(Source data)
********************
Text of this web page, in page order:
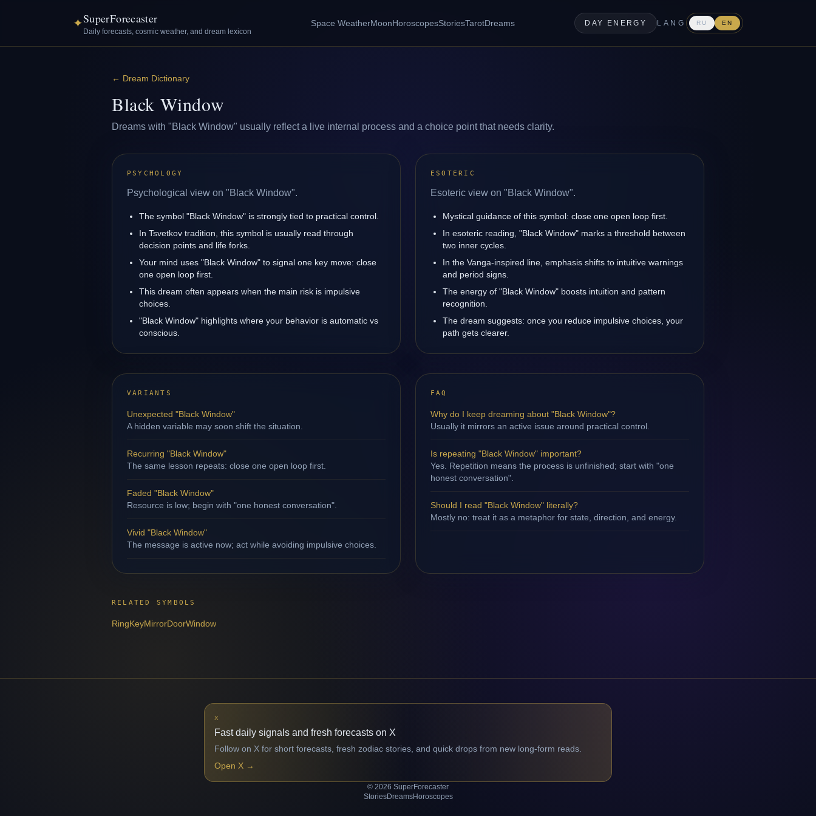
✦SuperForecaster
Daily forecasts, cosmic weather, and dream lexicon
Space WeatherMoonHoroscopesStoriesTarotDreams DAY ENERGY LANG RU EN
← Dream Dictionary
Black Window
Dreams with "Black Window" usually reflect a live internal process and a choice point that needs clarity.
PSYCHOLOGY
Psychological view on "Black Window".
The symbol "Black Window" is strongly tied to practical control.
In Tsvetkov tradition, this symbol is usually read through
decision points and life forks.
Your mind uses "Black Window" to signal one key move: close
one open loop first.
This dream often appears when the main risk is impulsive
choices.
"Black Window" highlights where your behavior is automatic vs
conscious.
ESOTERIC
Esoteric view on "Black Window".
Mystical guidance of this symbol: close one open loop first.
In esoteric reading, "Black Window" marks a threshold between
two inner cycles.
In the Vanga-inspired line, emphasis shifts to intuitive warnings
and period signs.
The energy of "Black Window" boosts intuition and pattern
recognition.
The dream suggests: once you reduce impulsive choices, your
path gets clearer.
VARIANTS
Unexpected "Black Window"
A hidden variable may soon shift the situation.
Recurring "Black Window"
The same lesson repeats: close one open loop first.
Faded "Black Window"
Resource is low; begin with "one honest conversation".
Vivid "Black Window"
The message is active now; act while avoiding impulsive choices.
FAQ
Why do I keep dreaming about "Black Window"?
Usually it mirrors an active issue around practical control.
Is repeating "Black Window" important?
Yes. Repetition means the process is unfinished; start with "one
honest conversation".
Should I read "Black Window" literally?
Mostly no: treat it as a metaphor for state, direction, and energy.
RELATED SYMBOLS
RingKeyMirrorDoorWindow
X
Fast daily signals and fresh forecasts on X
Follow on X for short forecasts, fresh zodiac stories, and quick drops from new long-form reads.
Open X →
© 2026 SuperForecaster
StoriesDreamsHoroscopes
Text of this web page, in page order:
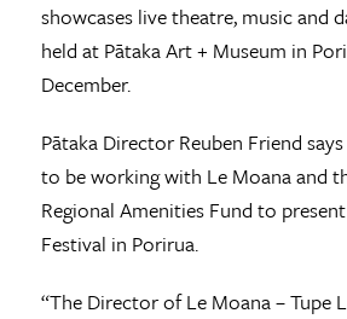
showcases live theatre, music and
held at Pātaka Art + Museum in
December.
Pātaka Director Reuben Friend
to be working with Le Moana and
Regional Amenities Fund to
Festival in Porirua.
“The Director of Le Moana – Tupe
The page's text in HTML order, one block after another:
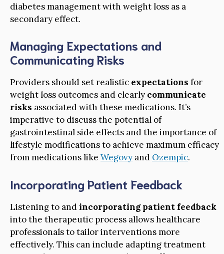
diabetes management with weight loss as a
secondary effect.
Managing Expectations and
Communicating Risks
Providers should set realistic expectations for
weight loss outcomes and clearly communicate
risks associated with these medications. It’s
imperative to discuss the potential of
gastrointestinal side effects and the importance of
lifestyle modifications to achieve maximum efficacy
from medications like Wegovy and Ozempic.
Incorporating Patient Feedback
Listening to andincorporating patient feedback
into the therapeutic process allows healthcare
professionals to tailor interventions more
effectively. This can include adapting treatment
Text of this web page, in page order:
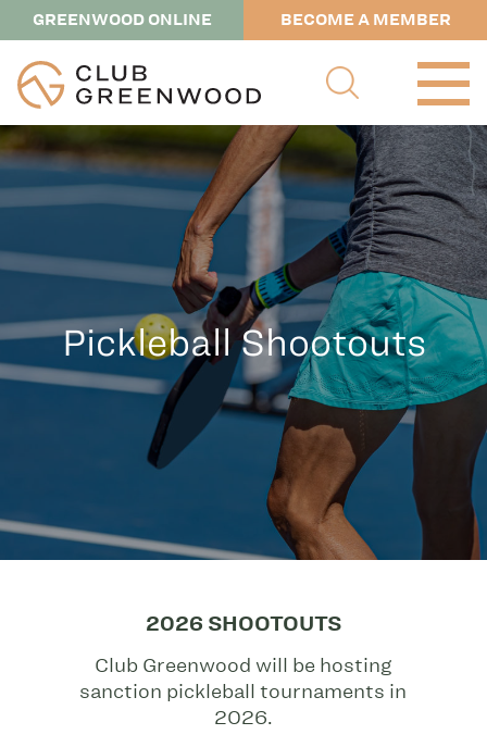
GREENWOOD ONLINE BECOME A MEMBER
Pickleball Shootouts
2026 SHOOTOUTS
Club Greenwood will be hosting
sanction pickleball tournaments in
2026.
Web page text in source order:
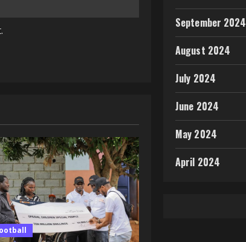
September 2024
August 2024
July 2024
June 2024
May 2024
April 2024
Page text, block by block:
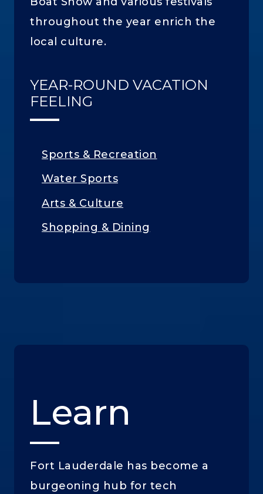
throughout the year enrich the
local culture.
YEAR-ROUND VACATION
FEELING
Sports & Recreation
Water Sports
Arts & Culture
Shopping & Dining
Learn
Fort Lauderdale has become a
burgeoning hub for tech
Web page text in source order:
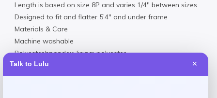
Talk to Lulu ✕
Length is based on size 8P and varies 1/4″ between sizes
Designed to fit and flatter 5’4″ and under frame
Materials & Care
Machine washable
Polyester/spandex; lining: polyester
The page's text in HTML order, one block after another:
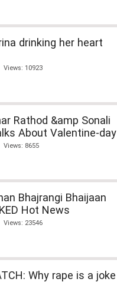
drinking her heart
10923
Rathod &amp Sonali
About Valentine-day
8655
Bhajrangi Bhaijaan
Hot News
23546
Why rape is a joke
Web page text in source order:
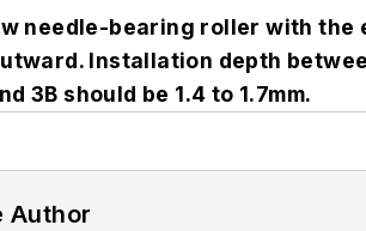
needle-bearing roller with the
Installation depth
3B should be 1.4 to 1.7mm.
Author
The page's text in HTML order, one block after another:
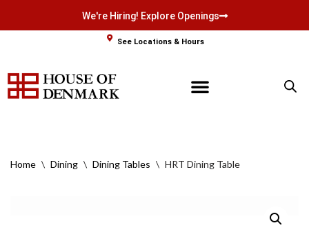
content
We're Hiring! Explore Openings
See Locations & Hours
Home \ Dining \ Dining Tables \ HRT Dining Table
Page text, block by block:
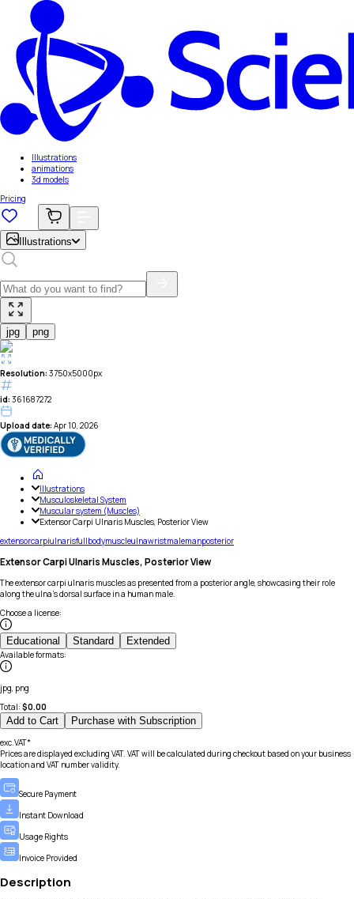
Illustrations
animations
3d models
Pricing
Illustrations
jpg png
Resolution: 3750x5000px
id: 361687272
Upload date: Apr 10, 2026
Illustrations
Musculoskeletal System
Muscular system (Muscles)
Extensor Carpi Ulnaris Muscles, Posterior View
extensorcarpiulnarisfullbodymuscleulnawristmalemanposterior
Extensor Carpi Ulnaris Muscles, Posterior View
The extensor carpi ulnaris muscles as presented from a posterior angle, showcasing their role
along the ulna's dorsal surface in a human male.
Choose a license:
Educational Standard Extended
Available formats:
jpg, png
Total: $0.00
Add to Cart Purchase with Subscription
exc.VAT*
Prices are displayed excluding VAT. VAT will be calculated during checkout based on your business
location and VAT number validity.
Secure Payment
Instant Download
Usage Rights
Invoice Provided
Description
********************
• **Activity**
Transcribe every record above exactly as written, leaving out any pictures.

• **Answer to this exercise**
Text of this web page, in page order:
✦SuperForecaster
Daily forecasts, cosmic weather, and dream lexicon
Space WeatherMoonHoroscopesStoriesTarotDreams DAY ENERGY LANG RU EN
← Dream Dictionary
Black Window
Dreams with "Black Window" usually reflect a live internal process and a choice point that needs clarity.
PSYCHOLOGY
Psychological view on "Black Window".
The symbol "Black Window" is strongly tied to practical control.
In Tsvetkov tradition, this symbol is usually read through
decision points and life forks.
Your mind uses "Black Window" to signal one key move: close
one open loop first.
This dream often appears when the main risk is impulsive
choices.
"Black Window" highlights where your behavior is automatic vs
conscious.
ESOTERIC
Esoteric view on "Black Window".
Mystical guidance of this symbol: close one open loop first.
In esoteric reading, "Black Window" marks a threshold between
two inner cycles.
In the Vanga-inspired line, emphasis shifts to intuitive warnings
and period signs.
The energy of "Black Window" boosts intuition and pattern
recognition.
The dream suggests: once you reduce impulsive choices, your
path gets clearer.
VARIANTS
Unexpected "Black Window"
A hidden variable may soon shift the situation.
Recurring "Black Window"
The same lesson repeats: close one open loop first.
Faded "Black Window"
Resource is low; begin with "one honest conversation".
Vivid "Black Window"
The message is active now; act while avoiding impulsive choices.
FAQ
Why do I keep dreaming about "Black Window"?
Usually it mirrors an active issue around practical control.
Is repeating "Black Window" important?
Yes. Repetition means the process is unfinished; start with "one
honest conversation".
Should I read "Black Window" literally?
Mostly no: treat it as a metaphor for state, direction, and energy.
RELATED SYMBOLS
RingKeyMirrorDoorWindow
X
Fast daily signals and fresh forecasts on X
Follow on X for short forecasts, fresh zodiac stories, and quick drops from new long-form reads.
Open X →
© 2026 SuperForecaster
StoriesDreamsHoroscopes
Text of this web page, in page order:
showcases live theatre, music and
held at Pātaka Art + Museum in
December.
Pātaka Director Reuben Friend
to be working with Le Moana and
Regional Amenities Fund to
Festival in Porirua.
“The Director of Le Moana – Tupe
The page's text in HTML order, one block after another:
diabetes management with weight loss as a
secondary effect.
Managing Expectations and
Communicating Risks
Providers should set realistic expectations for
weight loss outcomes and clearly communicate
risks associated with these medications. It’s
imperative to discuss the potential of
gastrointestinal side effects and the importance of
lifestyle modifications to achieve maximum efficacy
from medications like Wegovy and Ozempic.
Incorporating Patient Feedback
Listening to andincorporating patient feedback
into the therapeutic process allows healthcare
professionals to tailor interventions more
effectively. This can include adapting treatment
Text of this web page, in page order:
GREENWOOD ONLINE BECOME A MEMBER
Pickleball Shootouts
2026 SHOOTOUTS
Club Greenwood will be hosting
sanction pickleball tournaments in
2026.
Web page text in source order:
September 2024
August 2024
July 2024
June 2024
May 2024
April 2024
Page text, block by block:
throughout the year enrich the
local culture.
YEAR-ROUND VACATION
FEELING
Sports & Recreation
Water Sports
Arts & Culture
Shopping & Dining
Learn
Fort Lauderdale has become a
burgeoning hub for tech
Web page text in source order:
Talk to Lulu ✕
Length is based on size 8P and varies 1/4″ between sizes
Designed to fit and flatter 5’4″ and under frame
Materials & Care
Machine washable
Polyester/spandex; lining: polyester
The page's text in HTML order, one block after another:
drinking her heart
10923
Rathod &amp Sonali
About Valentine-day
8655
Bhajrangi Bhaijaan
Hot News
23546
Why rape is a joke
Web page text in source order:
needle-bearing roller with the
Installation depth
3B should be 1.4 to 1.7mm.
Author
The page's text in HTML order, one block after another:
content
We're Hiring! Explore Openings
See Locations & Hours
Home \ Dining \ Dining Tables \ HRT Dining Table
Page text, block by block:
Illustrations
animations
3d models
Pricing
Illustrations
jpg png
Resolution: 3750x5000px
id: 361687272
Upload date: Apr 10, 2026
Illustrations
Musculoskeletal System
Muscular system (Muscles)
Extensor Carpi Ulnaris Muscles, Posterior View
extensorcarpiulnarisfullbodymuscleulnawristmalemanposterior
Extensor Carpi Ulnaris Muscles, Posterior View
The extensor carpi ulnaris muscles as presented from a posterior angle, showcasing their role
along the ulna's dorsal surface in a human male.
Choose a license:
Educational Standard Extended
Available formats:
jpg, png
Total: $0.00
Add to Cart Purchase with Subscription
exc.VAT*
Prices are displayed excluding VAT. VAT will be calculated during checkout based on your business
location and VAT number validity.
Secure Payment
Instant Download
Usage Rights
Invoice Provided
Description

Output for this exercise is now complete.